Asymmetric Prompt Weighting for Reinforcement Learning with Verifiable Rewards
Reinhard Heckel, Mahdi Soltanolkotabi, Christos Thramboulidis
TL;DR
This work investigates asymmetric prompt weighting for reinforcement learning with verifiable rewards in LLM settings. It introduces four weightings (Linear-R, Sqrt-R, Plateau-R, Uniform-R) that upweight hard prompts and maintain nonzero gradient signals even when ρ̂=0, and analyzes them under both binary rewards and surrogate-reward perspectives. A theoretical policy-dynamics framework yields regular-time and effective-time optimal weights, specifically ω(ρ) ∝ 1/√[ρ(1−ρ)] for regular time and ω(ρ) ∝ 1/[ρ√(1−ρ)] for effective time, with GRPO optimal in regular time and Sqrt-R optimal in effective time. Empirically, asymmetric weighting substantially improves from-scratch RL on TinyZero and GSM8K, while post-SFT RL (MATH, DAPO-math) shows little additional gain from weighting differences. The results provide practical guidance on regime-aware weight design and a dynamics-based justification for when asymmetry accelerates convergence in RLVR.
Abstract
Reinforcement learning with verifiable rewards has driven recent advances in LLM post-training, in particular for reasoning. Policy optimization algorithms generate a number of responses for a given prompt and then effectively weight the corresponding gradients depending on the rewards. The most popular algorithms including GRPO, DAPO, and RLOO focus on ambiguous prompts, i.e., prompts with intermediate success probability, while downgrading gradients with very easy and very hard prompts. In this paper, we consider asymmetric prompt weightings that assign higher weights to prompts with low, or even zero, empirical success probability. We find that asymmetric weighting particularly benefits from-scratch RL (as in R1-Zero), where training traverses a wide accuracy range, and less so in post-SFT RL where the model already starts at high accuracy.
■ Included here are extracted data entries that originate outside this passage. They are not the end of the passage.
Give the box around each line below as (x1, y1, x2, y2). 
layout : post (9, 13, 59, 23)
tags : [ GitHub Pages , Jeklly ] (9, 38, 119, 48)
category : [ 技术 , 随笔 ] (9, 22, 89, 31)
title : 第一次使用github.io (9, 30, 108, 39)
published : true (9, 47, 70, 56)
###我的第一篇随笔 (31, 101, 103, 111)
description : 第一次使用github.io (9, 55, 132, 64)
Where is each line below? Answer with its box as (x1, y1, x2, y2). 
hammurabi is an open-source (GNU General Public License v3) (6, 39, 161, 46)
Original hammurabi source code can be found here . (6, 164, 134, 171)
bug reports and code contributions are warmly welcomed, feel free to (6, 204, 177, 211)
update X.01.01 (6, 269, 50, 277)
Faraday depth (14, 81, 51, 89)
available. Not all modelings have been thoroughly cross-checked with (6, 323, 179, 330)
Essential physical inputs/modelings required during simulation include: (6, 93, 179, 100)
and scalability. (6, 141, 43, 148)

We also provide theory that characterizes prompt weights which minimize the time needed to raise success probability from an initial level to a target accuracy under a fixed update budget. In low-success regimes, where informative responses are rare and response cost dominates, these optimal weights become asymmetric, upweighting low success probabilities and thereby accelerating effective-time convergence.